Activity -> Please return each entry that follows exactly as given, but without pictures.

Dataset excerpts ->
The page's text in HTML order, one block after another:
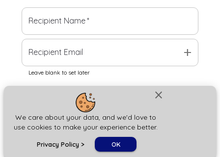
close
We care about your data, and we'd love to
use cookies to make your experience better.
Privacy Policy > OK
Recipient Name*
Recipient Email add
Leave blank to set later
Next
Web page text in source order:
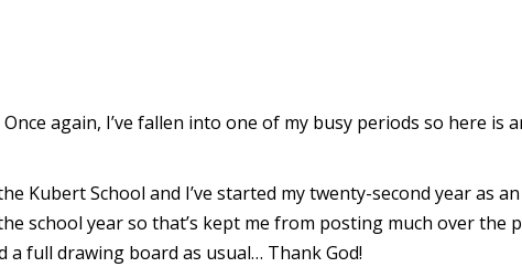
Once again, I’ve fallen into one of my busy periods so here is
Kubert School and I’ve started my twenty-second year as
school year so that’s kept me from posting much over the
a full drawing board as usual… Thank God!
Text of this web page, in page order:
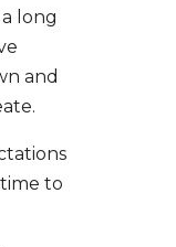
long
and
to
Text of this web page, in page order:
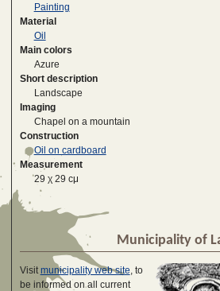
Painting
Material
Oil
Main colors
Azure
Short description
Landscape
Imaging
Chapel on a mountain
Construction
Oil on cardboard
Measurement
29 χ 29 cμ
Municipality of
Visitmunicipality web site, to
be informed on all current
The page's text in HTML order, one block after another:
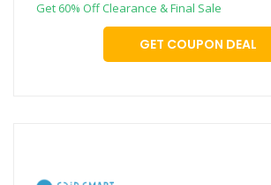
Get 60% Off Clearance & Final Sale
GET COUPON DEAL
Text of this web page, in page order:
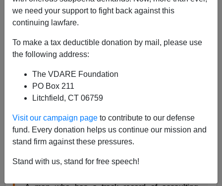
we need your support to fight back against this
continuing lawfare.
To make a tax deductible donation by mail, please use
the following address:
The VDARE Foundation
PO Box 211
Litchfield, CT 06759
Visit our campaign page to contribute to our defense
fund. Every donation helps us continue our mission and
stand firm against these pressures.
Stand with us, stand for free speech!
VDARE.com Reader
A+|a-
From: Angie Saxon [Email her
Breitbart reported this, but doesn't seem to have noticed
the perp’s name is from Africa. Notice, in the video, no
one helps the white woman (mother
ground with Mbaye until cops come.
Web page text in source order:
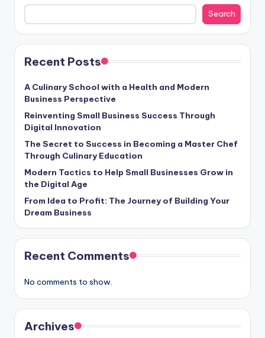
Search
Recent Posts
A Culinary School with a Health and Modern
Business Perspective
Reinventing Small Business Success Through
Digital Innovation
The Secret to Success in Becoming a Master Chef
Through Culinary Education
Modern Tactics to Help Small Businesses Grow in
the Digital Age
From Idea to Profit: The Journey of Building Your
Dream Business
Recent Comments
No comments to show.
Archives
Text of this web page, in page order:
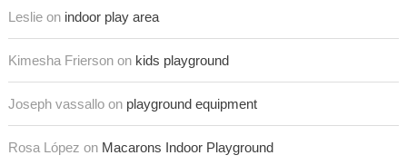
Leslie on indoor play area
Kimesha Frierson on kids playground
Joseph vassallo on playground equipment
Rosa López on Macarons Indoor Playground
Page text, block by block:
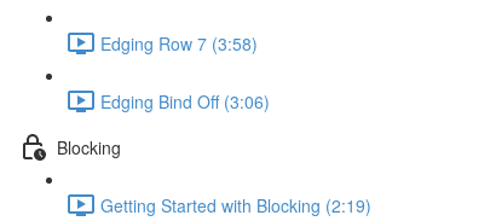
Edging Row 7 (3:58)
Edging Bind Off (3:06)
Blocking
Getting Started with Blocking (2:19)
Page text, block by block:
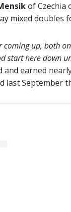
of Czechia
mixed doubles
coming up, both
start here down
and earned
last September
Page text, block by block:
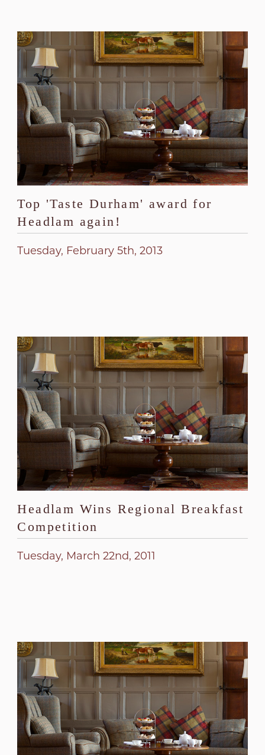
Top 'Taste Durham' award for
Headlam again!
Tuesday, February 5th, 2013
Headlam Wins Regional Breakfast
Competition
Tuesday, March 22nd, 2011
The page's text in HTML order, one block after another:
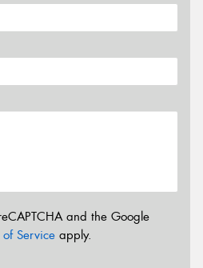
and the Google
of Service apply.
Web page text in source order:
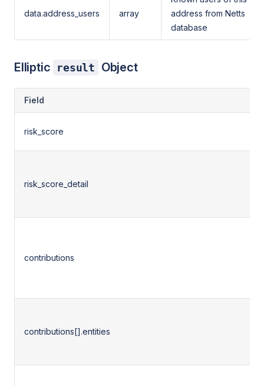
data.address_users array
address from Netts
database
Elliptic result Object
Field
risk_score
risk_score_detail
contributions
contributions[].entities
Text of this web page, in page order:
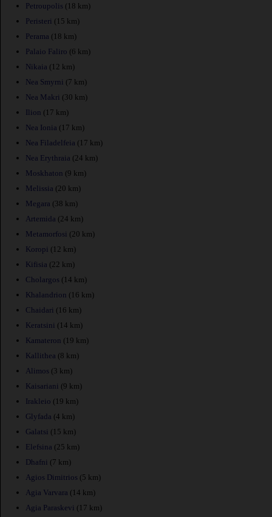
Petroupolis (18 km)
Peristeri (15 km)
Perama (18 km)
Palaio Faliro (6 km)
Nikaia (12 km)
Nea Smyrni (7 km)
Nea Makri (30 km)
Ilion (17 km)
Nea Ionia (17 km)
Nea Filadelfeia (17 km)
Nea Erythraia (24 km)
Moskhaton (9 km)
Melissia (20 km)
Megara (38 km)
Artemida (24 km)
Metamorfosi (20 km)
Koropi (12 km)
Kifisia (22 km)
Cholargos (14 km)
Khalandrion (16 km)
Chaidari (16 km)
Keratsini (14 km)
Kamateron (19 km)
Kallithea (8 km)
Alimos (3 km)
Kaisariani (9 km)
Irakleio (19 km)
Glyfada (4 km)
Galatsi (15 km)
Elefsina (25 km)
Dhafni (7 km)
Agios Dimitrios (5 km)
Agia Varvara (14 km)
Agia Paraskevi (17 km)
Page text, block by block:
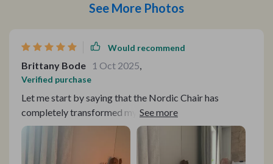
See More Photos
Would recommend
Brittany Bode 1 Oct 2025,
Verified purchase
Let me start by saying that the Nordic Chair has
completely transformed my living space. From its sleek
and minimalist design to its exceptional comfort and
durability, this chair has exceeded all my expectations.
First and foremost, the craftsmanship of the Nordic
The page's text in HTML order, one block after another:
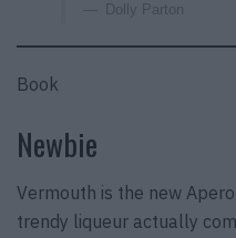
Dolly Parton
Book
Newbie
Vermouth is the new
trendy liqueur actually
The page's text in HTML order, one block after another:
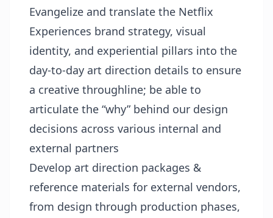
Evangelize and translate the Netflix
Experiences brand strategy, visual
identity, and experiential pillars into the
day-to-day art direction details to ensure
a creative throughline; be able to
articulate the “why” behind our design
decisions across various internal and
external partners
Develop art direction packages &
reference materials for external vendors,
from design through production phases,
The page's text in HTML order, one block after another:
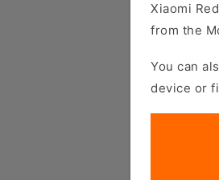
Xiaomi
from the
You can
device or
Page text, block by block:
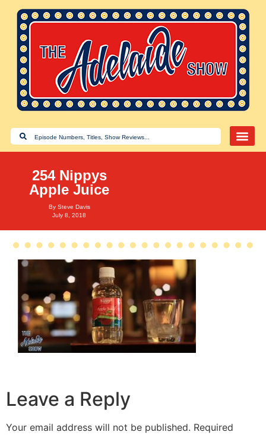
254 Nippys
Apple Juice
By Steve Davis
July 8, 2018
Leave a Reply
Your email address will not be published. Required
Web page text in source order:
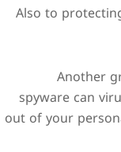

Response area ->
The page's text in HTML order, one block after another:
close
We care about your data, and we'd love to
use cookies to make your experience better.
Privacy Policy > OK
Recipient Name*
Recipient Email add
Leave blank to set later
Next
Web page text in source order:
Once again, I’ve fallen into one of my busy periods so here is
Kubert School and I’ve started my twenty-second year as
school year so that’s kept me from posting much over the
a full drawing board as usual… Thank God!
Text of this web page, in page order:
long
and
to
Text of this web page, in page order:
Painting
Material
Oil
Main colors
Azure
Short description
Landscape
Imaging
Chapel on a mountain
Construction
Oil on cardboard
Measurement
29 χ 29 cμ
Municipality of
Visitmunicipality web site, to
be informed on all current
The page's text in HTML order, one block after another:
Get 60% Off Clearance & Final Sale
GET COUPON DEAL
Text of this web page, in page order:
we need your support to fight back against this
continuing lawfare.
To make a tax deductible donation by mail, please use
the following address:
The VDARE Foundation
PO Box 211
Litchfield, CT 06759
Visit our campaign page to contribute to our defense
fund. Every donation helps us continue our mission and
stand firm against these pressures.
Stand with us, stand for free speech!
VDARE.com Reader
A+|a-
From: Angie Saxon [Email her
Breitbart reported this, but doesn't seem to have noticed
the perp’s name is from Africa. Notice, in the video, no
one helps the white woman (mother
ground with Mbaye until cops come.
Web page text in source order:
Search
Recent Posts
A Culinary School with a Health and Modern
Business Perspective
Reinventing Small Business Success Through
Digital Innovation
The Secret to Success in Becoming a Master Chef
Through Culinary Education
Modern Tactics to Help Small Businesses Grow in
the Digital Age
From Idea to Profit: The Journey of Building Your
Dream Business
Recent Comments
No comments to show.
Archives
Text of this web page, in page order:
Leslie on indoor play area
Kimesha Frierson on kids playground
Joseph vassallo on playground equipment
Rosa López on Macarons Indoor Playground
Page text, block by block:
Edging Row 7 (3:58)
Edging Bind Off (3:06)
Blocking
Getting Started with Blocking (2:19)
Page text, block by block:
of Czechia
mixed doubles
coming up, both
start here down
and earned
last September
Page text, block by block:
Top 'Taste Durham' award for
Headlam again!
Tuesday, February 5th, 2013
Headlam Wins Regional Breakfast
Competition
Tuesday, March 22nd, 2011
The page's text in HTML order, one block after another:
and the Google
of Service apply.
Web page text in source order:
data.address_users array
address from Netts
database
Elliptic result Object
Field
risk_score
risk_score_detail
contributions
contributions[].entities
Text of this web page, in page order:
Petroupolis (18 km)
Peristeri (15 km)
Perama (18 km)
Palaio Faliro (6 km)
Nikaia (12 km)
Nea Smyrni (7 km)
Nea Makri (30 km)
Ilion (17 km)
Nea Ionia (17 km)
Nea Filadelfeia (17 km)
Nea Erythraia (24 km)
Moskhaton (9 km)
Melissia (20 km)
Megara (38 km)
Artemida (24 km)
Metamorfosi (20 km)
Koropi (12 km)
Kifisia (22 km)
Cholargos (14 km)
Khalandrion (16 km)
Chaidari (16 km)
Keratsini (14 km)
Kamateron (19 km)
Kallithea (8 km)
Alimos (3 km)
Kaisariani (9 km)
Irakleio (19 km)
Glyfada (4 km)
Galatsi (15 km)
Elefsina (25 km)
Dhafni (7 km)
Agios Dimitrios (5 km)
Agia Varvara (14 km)
Agia Paraskevi (17 km)
Page text, block by block:
See More Photos
Would recommend
Brittany Bode 1 Oct 2025,
Verified purchase
Let me start by saying that the Nordic Chair has
completely transformed my living space. From its sleek
and minimalist design to its exceptional comfort and
durability, this chair has exceeded all my expectations.
First and foremost, the craftsmanship of the Nordic
The page's text in HTML order, one block after another:
Dolly Parton
Book
Newbie
Vermouth is the new
trendy liqueur actually
The page's text in HTML order, one block after another:
Evangelize and translate the Netflix
Experiences brand strategy, visual
identity, and experiential pillars into the
day-to-day art direction details to ensure
a creative throughline; be able to
articulate the “why” behind our design
decisions across various internal and
external partners
Develop art direction packages &
reference materials for external vendors,
from design through production phases,
The page's text in HTML order, one block after another:
Xiaomi
from the
You can
device or
Page text, block by block:
254 Nippys
Apple Juice
By Steve Davis
July 8, 2018
Leave a Reply
Your email address will not be published. Required
Web page text in source order:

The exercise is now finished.